GLIGEN: Open-Set Grounded Text-to-Image Generation

Yuheng Li,Haotian Liu,Qingyang Wu,Fangzhou Mu,Jianwei Yang,Jianfeng Gao,Chunyuan Li,Yong Jae Lee
2023-04-17
Abstract:Large-scale text-to-image diffusion models have made amazing advances. However, the status quo is to use text input alone, which can impede controllability. In this work, we propose GLIGEN, Grounded-Language-to-Image Generation, a novel approach that builds upon and extends the functionality of existing pre-trained text-to-image diffusion models by enabling them to also be conditioned on grounding inputs. To preserve the vast concept knowledge of the pre-trained model, we freeze all of its weights and inject the grounding information into new trainable layers via a gated mechanism. Our model achieves open-world grounded text2img generation with caption and bounding box condition inputs, and the grounding ability generalizes well to novel spatial configurations and concepts.
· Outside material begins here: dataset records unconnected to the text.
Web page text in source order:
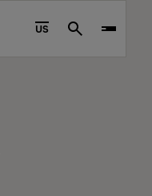
US Search
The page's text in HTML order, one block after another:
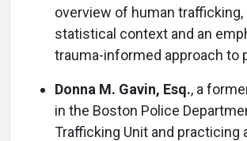
overview of human trafficking,
statistical context and an
trauma-informed approach to
Donna M. Gavin, Esq., a
in the Boston Police
Trafficking Unit and practicing

GLIGEN's zero-shot performance on COCO and LVIS outperforms that of existing supervised layout-to-image baselines by a large margin.
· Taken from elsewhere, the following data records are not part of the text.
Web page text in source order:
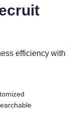
efficiency with
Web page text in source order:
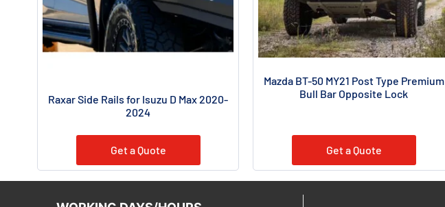
Raxar Side Rails for Isuzu D Max 2020-
2024
Get a Quote
Mazda BT-50 MY21 Post Type Premium
Bull Bar Opposite Lock
Get a Quote

Computer Vision and Pattern Recognition,Artificial Intelligence,Computation and Language,Graphics,Machine Learning
What problem does this paper attempt to address?
The paper attempts to address the issue that in existing large-scale text-to-image generation models, relying solely on text input cannot achieve precise control over the generation process, particularly in terms of object localization and the use of reference images. To solve this problem, the paper proposes GLIGEN (Grounded Language-to-Image Generation), a novel approach that enhances the capabilities of existing pre-trained text-to-image diffusion models by introducing new conditional input modalities (such as bounding boxes, key points, edge maps, etc.). The core of GLIGEN lies in maintaining the vast conceptual knowledge of the pre-trained model while injecting new conditional information into new layers by freezing the original model weights, thereby achieving open-world text-to-image generation capabilities. Specifically, GLIGEN aims to: 1. **Enhance the controllability of the generation model**: By introducing various conditional inputs (such as bounding boxes, key points, style images, etc.), the generation process becomes more controllable, allowing for precise localization and description of objects in the image. 2. **Achieve open-world generation capabilities**: It can generate new concepts that have not been seen before, not limited to the concepts present in the training data. 3. **Improve zero-shot performance**: Without additional supervision, GLIGEN outperforms existing supervised baseline methods on the COCO and LVIS datasets. Through these improvements, GLIGEN not only enhances the quality of image generation but also increases the flexibility and controllability of the generation process, making it more practical for real-world applications.